Task 1) Installation of Ansible on AWS EC2 (Master Node)
Update your system packages:
sudo apt-get update
Install Ansible
sudo apt-get install ansible
ansible --version
Task 2) Read more about Hosts file
In Ansible, the term “host file” typically refers to the inventory file or inventory configuration file. An inventory file is used to define the target hosts or nodes that Ansible should manage and interact with during playbook execution. This file provides information about the hosts’ IP addresses, hostnames, connection details, and various host-specific variables.
Here’s a basic example of an INI-style inventory file:
[web_servers]
web1 ansible_host=192.168.1.10 ansible_user=your_username
web2 ansible_host=192.168.1.11 ansible_user=your_username
[database_servers]
db1 ansible_host=192.168.1.20 ansible_user=your_username
You can specify the inventory file when running Ansible commands or playbooks using the -i flag:
ansible-playbook -i inventory.ini your_playbook.yml
To view the playbooks run the below command
sudo nano /etc/ansible/hosts ansible-inventory — list -y
Task 3) Set up 2 more EC2 instances with the same Private keys as the previous instance (Node). Copy the private key to the master server where Ansible is set up. Try a ping command using Ansible to the Nodes.

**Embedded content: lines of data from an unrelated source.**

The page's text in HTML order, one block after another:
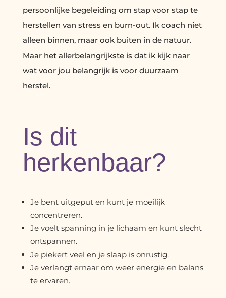
persoonlijke begeleiding om stap voor stap te
herstellen van stress en burn-out. Ik coach niet
alleen binnen, maar ook buiten in de natuur.
Maar het allerbelangrijkste is dat ik kijk naar
wat voor jou belangrijk is voor duurzaam
herstel.
Is dit
herkenbaar?
Je bent uitgeput en kunt je moeilijk
concentreren.
Je voelt spanning in je lichaam en kunt slecht
ontspannen.
Je piekert veel en je slaap is onrustig.
Je verlangt ernaar om weer energie en balans
te ervaren.
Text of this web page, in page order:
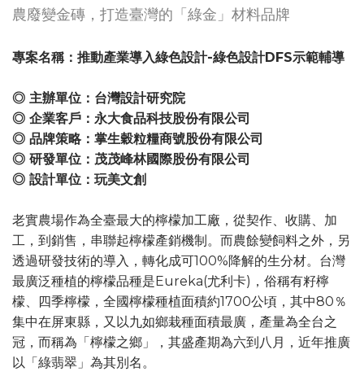
農廢變金磚，打造臺灣的「綠金」材料品牌
專案名稱：推動產業導入綠色設計-綠色設計DFS示範輔導
◎ 主辦單位：台灣設計研究院
◎ 企業客戶：永大食品科技股份有限公司
◎ 品牌策略：掌生穀粒糧商號股份有限公司
◎ 研發單位：茂茂峰林國際股份有限公司
◎ 設計單位：玩美文創
老實農場作為全臺最大的檸檬加工廠，從契作、收購、加
工，到銷售，串聯起檸檬產銷機制。而農餘變飼料之外，另
透過研發技術的導入，轉化成可100%降解的生分材。台灣
最廣泛種植的檸檬品種是Eureka(尤利卡)，俗稱有籽檸
檬、四季檸檬，全國檸檬種植面積約1700公頃，其中80％
集中在屏東縣，又以九如鄉栽種面積最廣，產量為全台之
冠，而稱為「檸檬之鄉」，其盛產期為六到八月，近年推廣
以「綠翡翠」為其別名。
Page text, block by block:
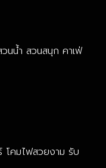
นน้ำ สวนสนุก คาเฟ่
โคมไฟสวยงาม รับ
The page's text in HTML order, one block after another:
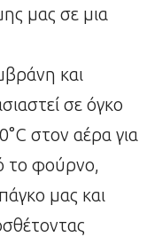
μας σε μια
και
σε όγκο
στον αέρα για
το φούρνο,
μας και
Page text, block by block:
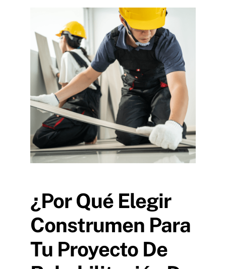
¿Por Qué Elegir
Construmen Para
Tu Proyecto De
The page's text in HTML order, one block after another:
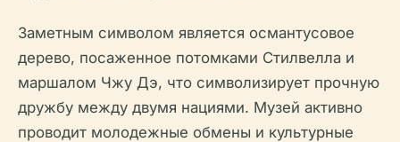
Заметным символом является османтусовое
дерево, посаженное потомками Стилвелла и
маршалом Чжу Дэ, что символизирует прочную
дружбу между двумя нациями. Музей активно
проводит молодежные обмены и культурные
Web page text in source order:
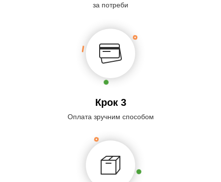
за потреби
Крок 3
Оплата зручним способом
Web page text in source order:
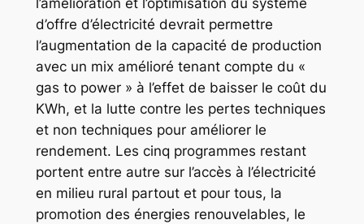
l’amélioration et l’optimisation du système
d’offre d’électricité devrait permettre
l’augmentation de la capacité de production
avec un mix amélioré tenant compte du «
gas to power » à l’effet de baisser le coût du
KWh, et la lutte contre les pertes techniques
et non techniques pour améliorer le
rendement. Les cinq programmes restant
portent entre autre sur l’accès à l’électricité
en milieu rural partout et pour tous, la
promotion des énergies renouvelables, le
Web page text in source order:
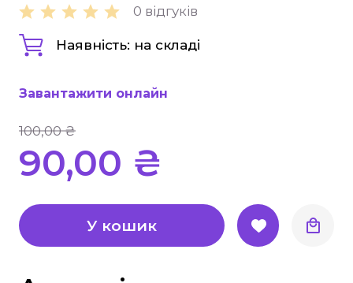
0 відгуків
Наявність: на складі
Завантажити онлайн
100,00 ₴
90,00 ₴
У кошик
Історія
Географія
Біологія Природознавство Екологія

Step 1) Generate the key on the master machine. Use below command
ssh-keygen

Copy generated public key. use the below command for that.
sudo cat ~/.ssh/id_rsa.pub
Once you get the public key, copy that and paste it into the slave machine’s “authorized_keys” file (Do this on both machines)

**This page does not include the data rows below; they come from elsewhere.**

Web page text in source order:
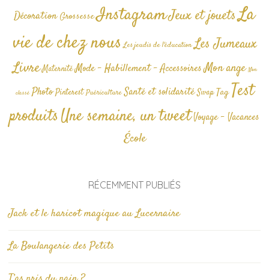
Décoration GrossesseInstagramJeux et jouetsLa
vie de chez nous Les jeudis de l'éducation Les Jumeaux
Livre Maternité Mode - Habillement - AccessoiresMon ange Non
classé Photo Pinterest Puériculture Santé et solidarité Swap TagTest
produitsUne semaine, un tweetVoyage - Vacances
École
RÉCEMMENT PUBLIÉS
Jack et le haricot magique au Lucernaire
La Boulangerie des Petits
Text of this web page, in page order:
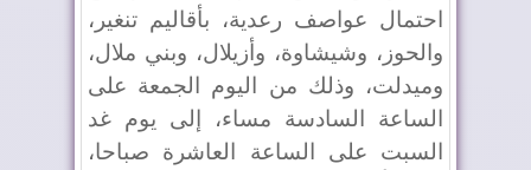
احتمال عواصف رعدية، بأقاليم تنغير،
والحوز، وشيشاوة، وأزيلال، وبني ملال،
وميدلت، وذلك من اليوم الجمعة على
الساعة السادسة مساء، إلى يوم غد
السبت على الساعة العاشرة صباحا،
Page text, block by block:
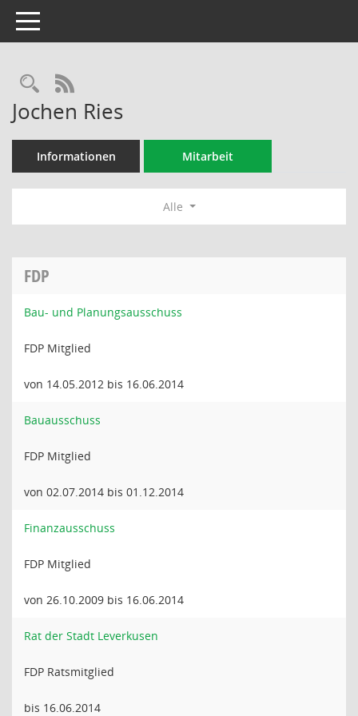
Toggle navigation
Rechercheauswahl
RSS-Feed
Jochen Ries
Informationen Mitarbeit
Alle
FDP
Bau- und Planungsausschuss
FDP Mitglied
von 14.05.2012 bis 16.06.2014
Bauausschuss
FDP Mitglied
von 02.07.2014 bis 01.12.2014
Finanzausschuss
FDP Mitglied
von 26.10.2009 bis 16.06.2014
Rat der Stadt Leverkusen
FDP Ratsmitglied
bis 16.06.2014
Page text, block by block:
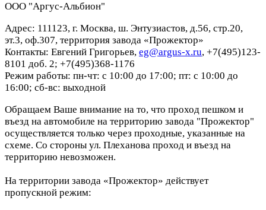
ООО "Аргус-Альбион"
Адрес: 111123, г. Москва, ш. Энтузиастов, д.56, стр.20,
эт.3, оф.307, территория завода «Прожектор»
Контакты: Евгений Григорьев, eg@argus-x.ru, +7(495)123-
8101 доб. 2; +7(495)368-1176
Режим работы: пн-чт: с 10:00 до 17:00; пт: с 10:00 до
16:00; сб-вс: выходной
Обращаем Ваше внимание на то, что проход пешком и
въезд на автомобиле на территорию завода "Прожектор"
осуществляется только через проходные, указанные на
схеме. Со стороны ул. Плеханова проход и въезд на
территорию невозможен.
На территории завода «Прожектор» действует
пропускной режим:

You can do this using the below command, it will open the authorized_keys file and you have to paste that key in it.
vi ~/.ssh/authorized_keys
By adding a public key from the master to the slave machine we have now configured keyless access. To verify you can try to access the slave machine and use the command as mentioned in the below format from the Master server.

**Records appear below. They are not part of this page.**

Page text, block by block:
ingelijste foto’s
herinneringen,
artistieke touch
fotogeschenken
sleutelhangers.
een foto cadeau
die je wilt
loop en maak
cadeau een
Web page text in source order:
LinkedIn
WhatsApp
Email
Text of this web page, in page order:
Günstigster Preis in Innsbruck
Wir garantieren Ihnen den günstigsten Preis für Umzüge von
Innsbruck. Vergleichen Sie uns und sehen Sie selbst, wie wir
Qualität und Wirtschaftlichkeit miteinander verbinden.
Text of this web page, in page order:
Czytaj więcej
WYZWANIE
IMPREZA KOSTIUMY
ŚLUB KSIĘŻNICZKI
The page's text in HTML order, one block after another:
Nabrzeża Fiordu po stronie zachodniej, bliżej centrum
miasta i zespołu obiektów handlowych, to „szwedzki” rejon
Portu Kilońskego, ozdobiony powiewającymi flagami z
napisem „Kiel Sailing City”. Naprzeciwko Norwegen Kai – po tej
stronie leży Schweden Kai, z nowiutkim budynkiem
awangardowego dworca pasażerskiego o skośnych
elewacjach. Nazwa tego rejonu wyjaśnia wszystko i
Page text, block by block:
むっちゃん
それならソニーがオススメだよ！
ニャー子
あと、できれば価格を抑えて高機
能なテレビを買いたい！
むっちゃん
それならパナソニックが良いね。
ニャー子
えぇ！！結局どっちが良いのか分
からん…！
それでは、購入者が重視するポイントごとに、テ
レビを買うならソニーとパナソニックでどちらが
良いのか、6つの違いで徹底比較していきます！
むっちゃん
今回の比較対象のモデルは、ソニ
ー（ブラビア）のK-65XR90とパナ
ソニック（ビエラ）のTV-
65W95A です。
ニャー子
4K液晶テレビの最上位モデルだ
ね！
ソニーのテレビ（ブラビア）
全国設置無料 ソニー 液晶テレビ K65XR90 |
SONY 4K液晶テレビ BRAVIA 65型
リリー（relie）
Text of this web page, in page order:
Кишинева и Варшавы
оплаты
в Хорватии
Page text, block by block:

ssh <IP Address of slave machine>

Configure slave, for that, create a host file on the master machine. Use the below command.
sudo vi /etc/ansible/hosts
Add our slave’s IP address here or you can choose any other location as well.


Add our slave’s IP address here
[webservers]
Server1 ansible_host=172.31.35.47
To check the nodes are connected, run
ansible -m ping all

Here, We have successfully configured the master-slave ansible connection.